[Source data]

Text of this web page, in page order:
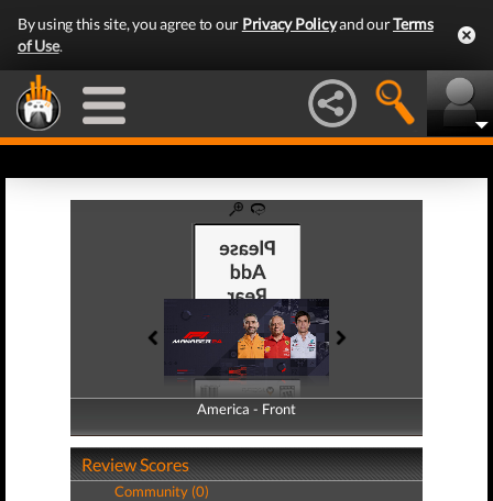
By using this site, you agree to our Privacy Policyand ourTerms
of Use.
America - Front
America - Back
Review Scores
Community (0)
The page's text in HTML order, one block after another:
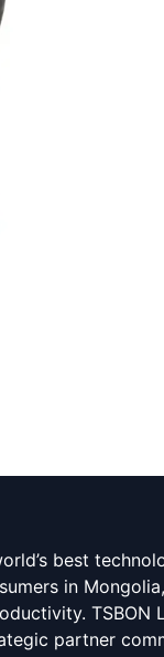
best
in
TSBON
partner
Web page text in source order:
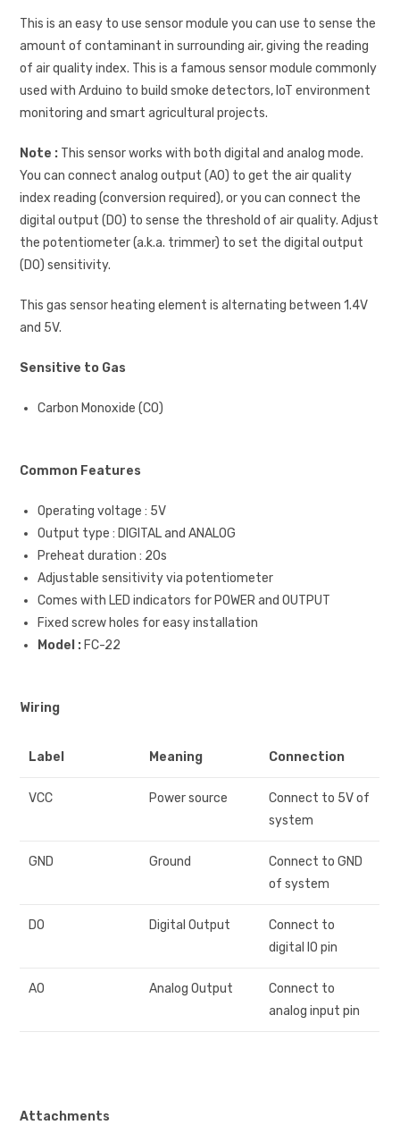
This is an easy to use sensor module you can use to sense the
amount of contaminant in surrounding air, giving the reading
of air quality index. This is a famous sensor module commonly
used with Arduino to build smoke detectors, IoT environment
monitoring and smart agricultural projects.
Note : This sensor works with both digital and analog mode.
You can connect analog output (AO) to get the air quality
index reading (conversion required), or you can connect the
digital output (DO) to sense the threshold of air quality. Adjust
the potentiometer (a.k.a. trimmer) to set the digital output
(DO) sensitivity.
This gas sensor heating element is alternating between 1.4V
and 5V.
Sensitive to Gas
Carbon Monoxide (CO)
Common Features
Operating voltage : 5V
Output type : DIGITAL and ANALOG
Preheat duration : 20s
Adjustable sensitivity via potentiometer
Comes with LED indicators for POWER and OUTPUT
Fixed screw holes for easy installation
Model : FC-22
Wiring
Label Meaning Connection
VCC Power source
Connect to 5V of
system
GND Ground
Connect to GND
of system
DO Digital Output
Connect to
digital IO pin
AO Analog Output
Connect to
analog input pin
Attachments
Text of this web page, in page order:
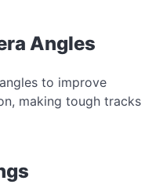
Angles
to improve
making tough tracks

[/Source data]

■ What to do
Above are the entries; copy every line among them that contains the word "reading".

■ The completed task
amount of contaminant in surrounding air, giving the reading
index reading (conversion required), or you can connect the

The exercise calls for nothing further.